Born into a long line of Soldiers, Miley served 31 years in the United States Army. He was commissioned through Infantry Officers Candidate School in 1942 at Fort Benning, Ga., and completed parachutist training in 1943. He served in combat in the Pacific Theater with the 511th Parachute Infantry Regiment, 11th Airborne Division.

After occupation duty in Japan, he served again in the 11th Airborne Division at Fort Campbell, Ky., in 1950-1951. Miley fought in Korea from 1951-1952 with the 187th Regimental Combat Team (Airborne). 

Subsequently, he commanded the Airborne Department at Fort Benning from 1953-1955, and then served as the Secretary of the General Staff of the Berlin Command. 

Miley completed Special Forces training at Fort Bragg, N.C. in 1961, and served as a Green Beret until his retirement in 1973. During 1964-1965, he served in Vietnam training South Vietnamese Airborne units. Miley returned stateside as the deputy commander of the 3rd Special Forces Group (Airborne). 

Needing a seasoned combat veteran, Lt. Gen. William P. Yarborough placed Miley as the director of the Special Forces School in 1968. Under Miley's leadership, Special Forces training became more formalized and standards were implemented for those Soldiers attending the course.

Among Miley's awards and decorations are the Silver Star, Legion of Merit, Bronze Star, Purple Heart, Meritorious Service Medal and Air Medal. He earned the Combat Infantry Badge with Star and the Master Parachutist Badge.  Miley was also inducted into the Officer Candidate School and Airborne Halls of Fame. 

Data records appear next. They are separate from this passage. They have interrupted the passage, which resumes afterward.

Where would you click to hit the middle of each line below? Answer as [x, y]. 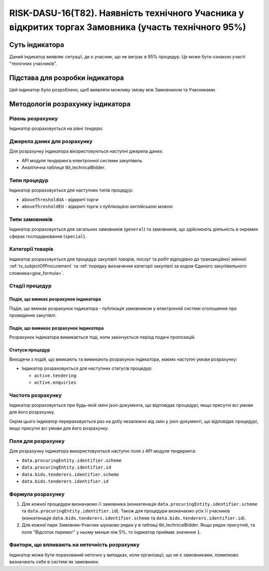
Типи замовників [31, 219]
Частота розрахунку [35, 395]
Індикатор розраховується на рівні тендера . [56, 129]
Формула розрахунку [37, 494]
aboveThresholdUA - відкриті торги [60, 199]
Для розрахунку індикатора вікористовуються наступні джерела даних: [86, 151]
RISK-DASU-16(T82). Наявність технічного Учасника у [127, 13]
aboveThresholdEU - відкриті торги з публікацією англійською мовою [97, 207]
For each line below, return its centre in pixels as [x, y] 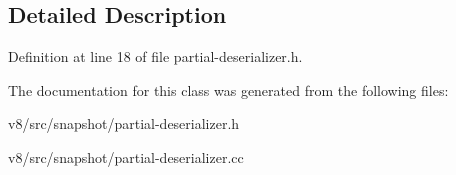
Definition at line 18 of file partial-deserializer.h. [155, 56]
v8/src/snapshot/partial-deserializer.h [124, 123]
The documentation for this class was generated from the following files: [228, 89]
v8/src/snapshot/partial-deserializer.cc [126, 156]
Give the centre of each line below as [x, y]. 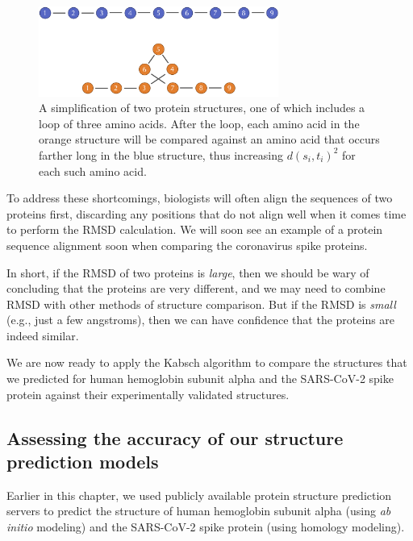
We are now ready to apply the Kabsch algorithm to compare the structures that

Miley is preceded in death by his parents Maj. Gen. William M. Miley Sr., and Julia Sudduth Miley of Starkville, Miss.

Miley is survived by his wife Rita of Starkville; one brother Jack Miley of Williamsburg, Va.; two daughters, Sara Baglin of Montgomery Village, Md., and Ellen Vick (Morgan) of Murrells Inlet, S.C.; two grandsons, Joel Vick (Jennifer) of Conway, S.C., and Todd Vick of Murrells Inlet, S.C.; and one great-grandson Cooper Vick of Conway, S.C.

Memorials can be sent to the United States Army Special Forces Association Scholarship Fund, P.O. Box 41436, Fayetteville, N.C. 28309-1436.








> Col. William M. “Buzz” Miley Jr., a U.S. Army Special Forces pioneer who fought in three wars, passed away Nov. 22, in Memphis, Tenn. (US Army photo)


----------



## pardus (Dec 15, 2008)

RIP Sir!

Thank you for your outstanding service!


----------



## HoosierAnnie (Dec 15, 2008)

Rest Well, Sir


----------



## 8'Duece (Dec 15, 2008)

Rest easy Sir, your watch is over. 

Thank you for years of dedicated service.


----------



## Gypsy (Dec 15, 2008)

Rest in Peace, Sir!  Thank you for your service to our Country.


----------



## shortbrownguy (Dec 15, 2008)

RIP Sir.


----------



## tova (Dec 15, 2008)

RIP, Godspeed, PBS....


----------



## whiterose (Dec 16, 2008)

RIP, Sir.


----------



## Trip_Wire (Dec 16, 2008)

RIP Sir!


----------



## Viper1 (Dec 16, 2008)

A three war veteran....amazing. Rest in peace Sir.


----------



## Rowdyraven (Dec 16, 2008)

RIP Sir....gone but not forgotten.


----------



## Rabid Badger (Dec 16, 2008)

RIP Colonel Miley.

Thank you for your incredible service and rest well.


----------



## LibraryLady (Dec 16, 2008)

RIP Sir.

Thank you for your dedicated service.

LL


----------



## racing_kitty (Dec 16, 2008)

RIP, sir.  Thanks for your unfettered dedication and service to the country and Special Forces.


----------



## elle (Dec 16, 2008)

Rest In Peace.  

An inspiration to all.


----------



## RackMaster (Dec 17, 2008)

RIP Sir.


----------